# Good app for writing on an iPad?



## LoveDylanP (Dec 4, 2012)

I have an external keyboard but hate writing in Notepad!  Is there anything that would simulate a real word processing program?


----------



## Betsy the Quilter (Oct 27, 2008)

Apple's Pages is a quite nice word processor for $9.99.

Betsy


----------



## Karl Fields (Jan 24, 2011)

iA Writer is nice if you want something without a lot of bells and whistles. http://www.iawriter.com/


----------



## Chad Winters (Oct 28, 2008)

Drafts is supposed to be good too


----------



## manou (Sep 5, 2010)

I second Betty's recommendation of Apple's Pages. It is an exellent word processor, has a great user interface and converts easily into a PDF or Microsoft Words compatible document.


----------



## hsuthard (Jan 6, 2010)

And, if you switch between writing on your ipad and your Mac, the desktop version of Pages will sync your document ts automatically via iCloud.


----------



## Chad Winters (Oct 28, 2008)

Elements and Textcraft are popular
I use Pages and Quickoffice Pro HD for googledocs


----------



## StephanieJ (Nov 11, 2010)

My daughter swears by Enso Writer. She has several writing apps and this is her favorite by far.

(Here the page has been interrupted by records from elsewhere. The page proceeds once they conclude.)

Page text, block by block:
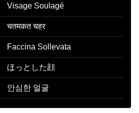
Visage Soulagé
चतमकत चहर
Faccina Sollevata
ほっとした顔
안심한 얼굴
चतमकत चहर

http://appadvice.com/appnn/2012/01/quickadvice-ensowriter

https://itunes.apple.com/us/app/enso-writer-minimalist-text/id431734962?mt=8


----------



## corkyb (Apr 25, 2009)

Betsy the Quilter said:


> Apple's Pages is a quite nice word processor for $9.99.
> 
> Betsy


Do I have to buy pages separately for both my MBPS AND my iPad ormdomi just buy it once and it works on both?


----------



## mooshie78 (Jul 15, 2010)

Pages is good.  Especially if you're just writing text and use a Windows PC.  It's pretty good at not messing up formatting for just straight text.  I've had issues with documents with lots of tables and figures though.  They did just update Pages, Keynote etc. the other day and the update said it was to improve compatibility with MS Word--haven't tried anything to test though.


----------



## hsuthard (Jan 6, 2010)

corkyb said:


> Do I have to buy pages separately for both my MBPS AND my iPad ormdomi just buy it once and it works on both?


No, they are separate programs, as they run on different operating systems. They are both reasonably priced, though.


----------